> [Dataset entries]
----------------------------------------
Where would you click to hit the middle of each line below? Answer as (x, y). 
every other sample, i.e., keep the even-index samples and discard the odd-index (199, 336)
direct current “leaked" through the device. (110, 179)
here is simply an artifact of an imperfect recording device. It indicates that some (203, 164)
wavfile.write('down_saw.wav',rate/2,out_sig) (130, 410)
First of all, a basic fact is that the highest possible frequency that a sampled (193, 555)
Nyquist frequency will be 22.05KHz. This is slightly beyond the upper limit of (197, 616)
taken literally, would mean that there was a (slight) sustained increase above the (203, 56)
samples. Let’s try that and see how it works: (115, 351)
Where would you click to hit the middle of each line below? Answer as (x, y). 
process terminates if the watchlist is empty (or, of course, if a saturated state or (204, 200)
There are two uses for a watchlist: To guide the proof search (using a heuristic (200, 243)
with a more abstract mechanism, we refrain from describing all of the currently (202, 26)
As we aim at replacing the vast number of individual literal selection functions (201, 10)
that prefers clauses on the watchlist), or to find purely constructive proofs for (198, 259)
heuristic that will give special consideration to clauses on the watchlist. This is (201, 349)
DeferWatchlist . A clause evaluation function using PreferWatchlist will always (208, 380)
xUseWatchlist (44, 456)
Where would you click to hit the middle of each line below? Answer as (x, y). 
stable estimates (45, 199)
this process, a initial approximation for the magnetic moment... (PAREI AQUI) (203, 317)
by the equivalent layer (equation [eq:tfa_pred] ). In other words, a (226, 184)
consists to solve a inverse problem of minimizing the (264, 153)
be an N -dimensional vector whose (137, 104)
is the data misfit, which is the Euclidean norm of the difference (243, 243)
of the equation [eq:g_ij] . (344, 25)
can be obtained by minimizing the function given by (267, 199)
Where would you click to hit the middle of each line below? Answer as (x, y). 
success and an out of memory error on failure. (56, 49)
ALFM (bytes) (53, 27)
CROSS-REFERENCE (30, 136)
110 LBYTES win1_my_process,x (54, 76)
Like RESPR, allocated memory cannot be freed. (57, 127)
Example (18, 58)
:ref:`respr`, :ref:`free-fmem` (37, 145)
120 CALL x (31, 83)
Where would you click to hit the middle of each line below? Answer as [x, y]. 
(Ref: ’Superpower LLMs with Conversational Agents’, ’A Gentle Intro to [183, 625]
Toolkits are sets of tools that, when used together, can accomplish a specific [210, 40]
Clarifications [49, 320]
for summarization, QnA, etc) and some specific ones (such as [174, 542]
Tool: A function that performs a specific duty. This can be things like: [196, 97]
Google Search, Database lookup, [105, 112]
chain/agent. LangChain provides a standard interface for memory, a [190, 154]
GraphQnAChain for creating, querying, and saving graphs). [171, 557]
----------------------------------------
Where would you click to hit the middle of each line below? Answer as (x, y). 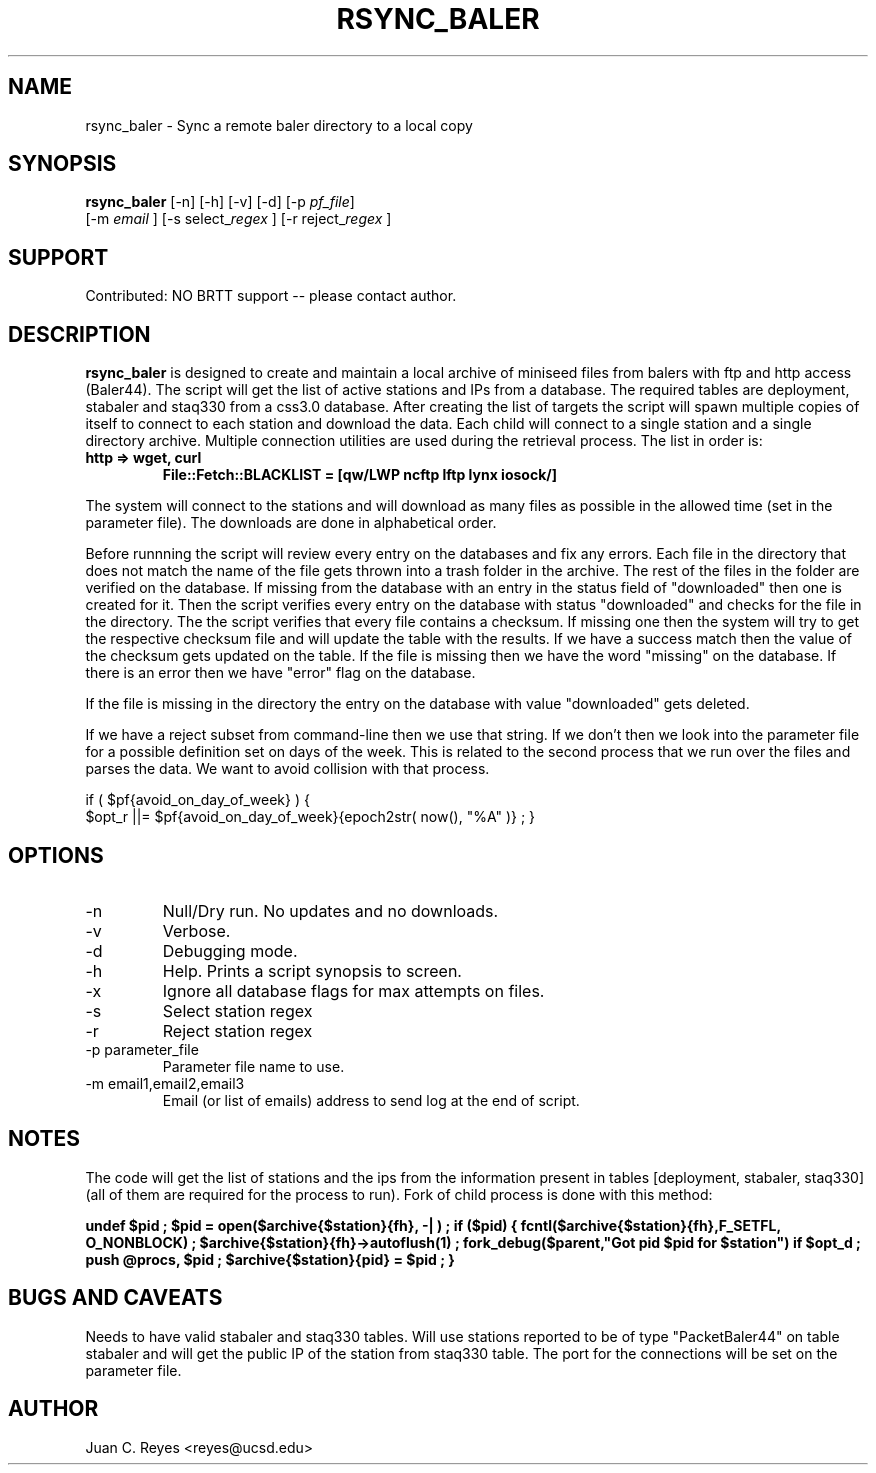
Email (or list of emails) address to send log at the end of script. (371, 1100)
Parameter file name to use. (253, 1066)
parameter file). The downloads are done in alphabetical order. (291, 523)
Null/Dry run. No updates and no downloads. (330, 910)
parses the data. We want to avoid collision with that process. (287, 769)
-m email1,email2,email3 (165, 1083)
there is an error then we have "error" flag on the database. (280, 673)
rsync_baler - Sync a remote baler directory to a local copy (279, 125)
----------------------------------------
> [Problem statement]
Count the lines of the data above where the string "other" shows up; reply with the number only.

> [Finished exercise]
2